[DATA LISTING Boundary: Start]

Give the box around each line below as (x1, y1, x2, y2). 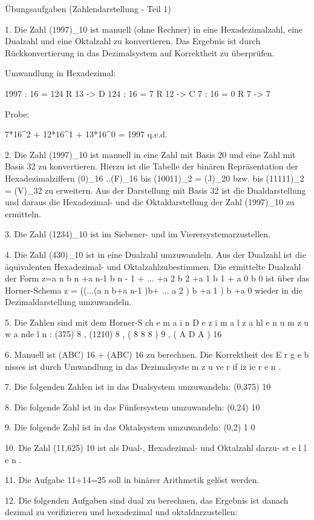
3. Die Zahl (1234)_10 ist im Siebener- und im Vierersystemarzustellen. (5, 228, 270, 240)
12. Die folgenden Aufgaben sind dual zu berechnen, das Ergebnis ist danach (5, 493, 289, 506)
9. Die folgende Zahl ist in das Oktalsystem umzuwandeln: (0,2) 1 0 (5, 421, 255, 433)
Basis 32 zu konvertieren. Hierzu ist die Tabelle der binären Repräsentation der (5, 160, 298, 173)
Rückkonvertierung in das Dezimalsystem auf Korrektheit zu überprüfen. (5, 46, 275, 59)
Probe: (5, 107, 30, 120)
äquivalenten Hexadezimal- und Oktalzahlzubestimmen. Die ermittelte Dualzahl (5, 260, 301, 272)
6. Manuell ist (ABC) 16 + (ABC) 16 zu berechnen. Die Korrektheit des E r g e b (5, 348, 309, 361)
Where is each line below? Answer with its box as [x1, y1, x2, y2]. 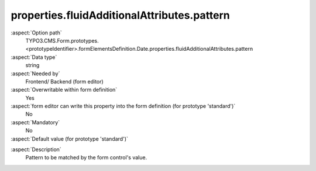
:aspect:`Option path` [11, 29, 62, 36]
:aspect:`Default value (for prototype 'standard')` [11, 135, 129, 142]
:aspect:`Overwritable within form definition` [11, 86, 118, 93]
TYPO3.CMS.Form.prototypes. [25, 37, 99, 44]
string [25, 62, 40, 69]
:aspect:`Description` [11, 146, 61, 153]
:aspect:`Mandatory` [11, 118, 60, 125]
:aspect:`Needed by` [11, 70, 60, 77]
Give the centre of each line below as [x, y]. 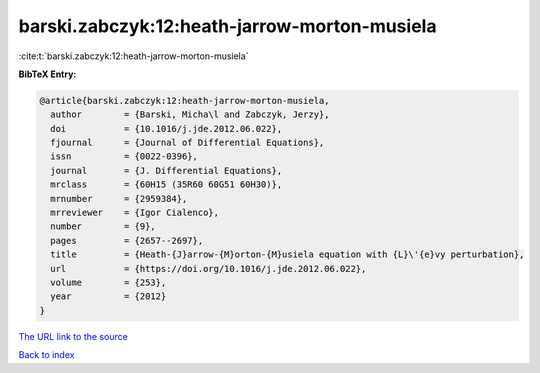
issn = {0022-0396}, [124, 156]
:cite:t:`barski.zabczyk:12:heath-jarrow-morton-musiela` [133, 56]
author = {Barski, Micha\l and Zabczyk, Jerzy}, [190, 114]
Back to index [46, 355]
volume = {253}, [108, 282]
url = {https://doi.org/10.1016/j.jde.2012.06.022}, [208, 268]
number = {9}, [103, 226]
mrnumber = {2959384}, [119, 198]
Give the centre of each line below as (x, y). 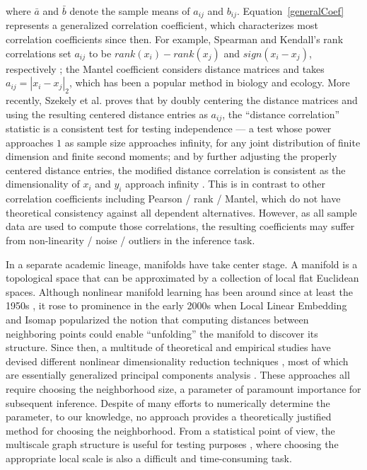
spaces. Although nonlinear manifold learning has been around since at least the (179, 291)
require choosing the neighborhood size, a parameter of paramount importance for (183, 388)
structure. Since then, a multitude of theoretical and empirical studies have (168, 347)
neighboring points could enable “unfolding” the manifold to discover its (162, 333)
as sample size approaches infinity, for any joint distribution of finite (212, 142)
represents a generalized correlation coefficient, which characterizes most (162, 25)
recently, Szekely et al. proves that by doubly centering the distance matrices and (182, 100)
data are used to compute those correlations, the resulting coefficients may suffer (180, 226)
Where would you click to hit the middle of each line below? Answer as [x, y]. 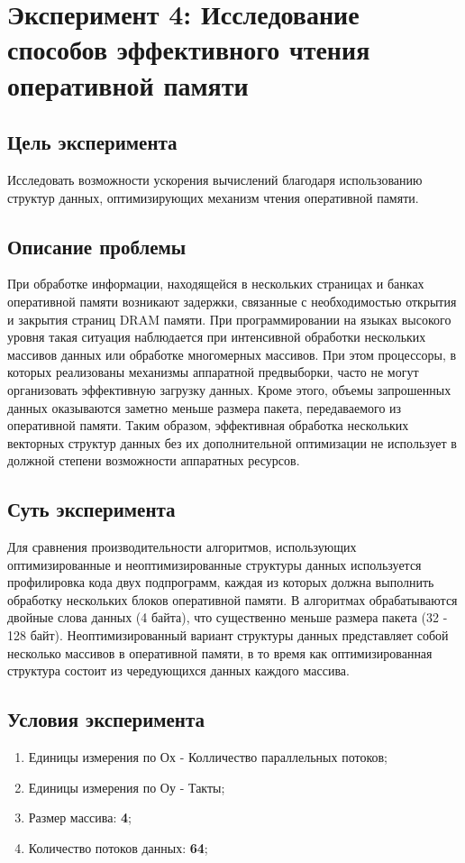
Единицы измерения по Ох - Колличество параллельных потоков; [208, 757]
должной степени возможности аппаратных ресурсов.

[DATA LISTING Boundary: End]

**BRIEF**
When you write out the data, keep every line exact and drop the pictures.

**SOLUTION TO THIS TASK**
Give the box around each line below as (x1, y1, x2, y2). 
3. Die Zahl (1234)_10 ist im Siebener- und im Vierersystemarzustellen. (5, 228, 270, 240)
12. Die folgenden Aufgaben sind dual zu berechnen, das Ergebnis ist danach (5, 493, 289, 506)
9. Die folgende Zahl ist in das Oktalsystem umzuwandeln: (0,2) 1 0 (5, 421, 255, 433)
Basis 32 zu konvertieren. Hierzu ist die Tabelle der binären Repräsentation der (5, 160, 298, 173)
Rückkonvertierung in das Dezimalsystem auf Korrektheit zu überprüfen. (5, 46, 275, 59)
Probe: (5, 107, 30, 120)
äquivalenten Hexadezimal- und Oktalzahlzubestimmen. Die ermittelte Dualzahl (5, 260, 301, 272)
6. Manuell ist (ABC) 16 + (ABC) 16 zu berechnen. Die Korrektheit des E r g e b (5, 348, 309, 361)
Where is each line below? Answer with its box as [x1, y1, x2, y2]. 
:aspect:`Option path` [11, 29, 62, 36]
:aspect:`Default value (for prototype 'standard')` [11, 135, 129, 142]
:aspect:`Overwritable within form definition` [11, 86, 118, 93]
TYPO3.CMS.Form.prototypes. [25, 37, 99, 44]
string [25, 62, 40, 69]
:aspect:`Description` [11, 146, 61, 153]
:aspect:`Mandatory` [11, 118, 60, 125]
:aspect:`Needed by` [11, 70, 60, 77]
Give the centre of each line below as [x, y]. 
issn = {0022-0396}, [124, 156]
:cite:t:`barski.zabczyk:12:heath-jarrow-morton-musiela` [133, 56]
author = {Barski, Micha\l and Zabczyk, Jerzy}, [190, 114]
Back to index [46, 355]
volume = {253}, [108, 282]
url = {https://doi.org/10.1016/j.jde.2012.06.022}, [208, 268]
number = {9}, [103, 226]
mrnumber = {2959384}, [119, 198]
Give the centre of each line below as (x, y). 
spaces. Although nonlinear manifold learning has been around since at least the (179, 291)
require choosing the neighborhood size, a parameter of paramount importance for (183, 388)
structure. Since then, a multitude of theoretical and empirical studies have (168, 347)
neighboring points could enable “unfolding” the manifold to discover its (162, 333)
as sample size approaches infinity, for any joint distribution of finite (212, 142)
represents a generalized correlation coefficient, which characterizes most (162, 25)
recently, Szekely et al. proves that by doubly centering the distance matrices and (182, 100)
data are used to compute those correlations, the resulting coefficients may suffer (180, 226)
Where would you click to hit the middle of each line below? Answer as [x, y]. 
Единицы измерения по Ох - Колличество параллельных потоков; [208, 757]
должной степени возможности аппаратных ресурсов.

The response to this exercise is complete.